Açıklanan nedenlerle; davalı Sigorta vekilinin istinaf başvurusunun HMK’nın 363/1-a-6 maddesi gereğince kabulü ile ilk derece mahkemesi kararının kaldırılmasına, mahkemece ceza dosyası kapsamı da nazara alınarak yeniden kusur raporu alınarak sonucuna göre bir karar verilmek üzere dosyanın mahkemesine gönderilmesine dair aşağıdaki hüküm kurulmuştur.

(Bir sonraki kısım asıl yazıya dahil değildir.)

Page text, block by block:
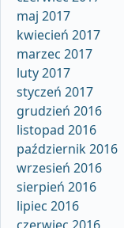
maj 2017
kwiecień 2017
marzec 2017
luty 2017
styczeń 2017
grudzień 2016
listopad 2016
październik 2016
wrzesień 2016
sierpień 2016
lipiec 2016
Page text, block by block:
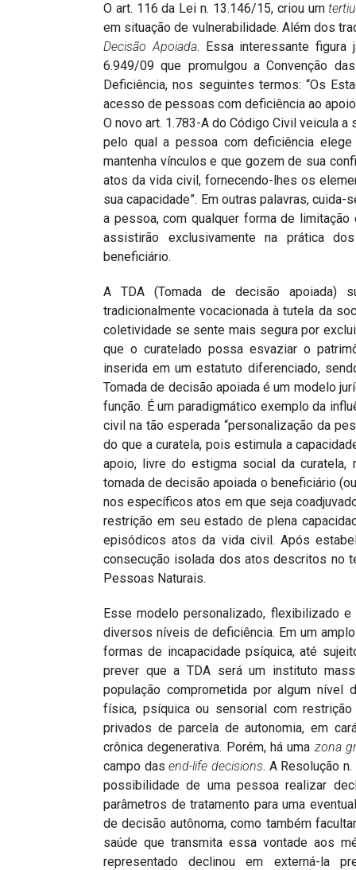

HÜKÜM : Gerekçesi yukarıda izah edildiği üzere;
1-Davalı … A.Ş. vekilinin istinaf başvurusunun KABULÜ ile; Ankara 1. Asliye Ticaret Mahkemesi tarafından verilen 18/11/2020 tarihli, 2019/490 Esas – 2020/738 Karar sayılı kararın, HMK’nın 353/1-a-6. maddesi gereğince KALDIRILMASINA,
Kararın kaldırılma sebebine göre, davalı vekilinin sair istinaf taleplerinin İNCELENMESİNE YER OLMADIĞINA,
2-Dosyanın, davanın yeniden görülmesi için mahkemesine GÖNDERİLMESİNE,
3-İstinaf eden davalıdan alınan istinaf karar harcının istek halinde istinaf eden tarafa iadesine,
4-İstinaf yargılama giderlerinin ilk derece mahkemesinde değerlendirilmesine,
5-İİK’nın 36.maddesi gereğince, Ankara 22. İcra Dairesinin 2020/11321 Esas sayılı dosyasına yatırılan 90.000,00 TL teminat mektubunun yatıran tarafa iadesine,
6-Karar tebliği, kesinleştirme, harç ve gider avansı iadesi işlemlerinin ilk derece mahkemesince yapılmasına,
Dair, dosya üzerinde yapılan inceleme sonunda, HMK’nın 353/1-a maddesi uyarınca KESİN olmak üzere 15/03/2023 tarihinde oy birliği ile karar verildi.

Başkan
Üye
Üye
Katip

* Bu belge, 5070 sayılı Kanun hükümleri gereğince elektronik imza ile imzalanmıştır.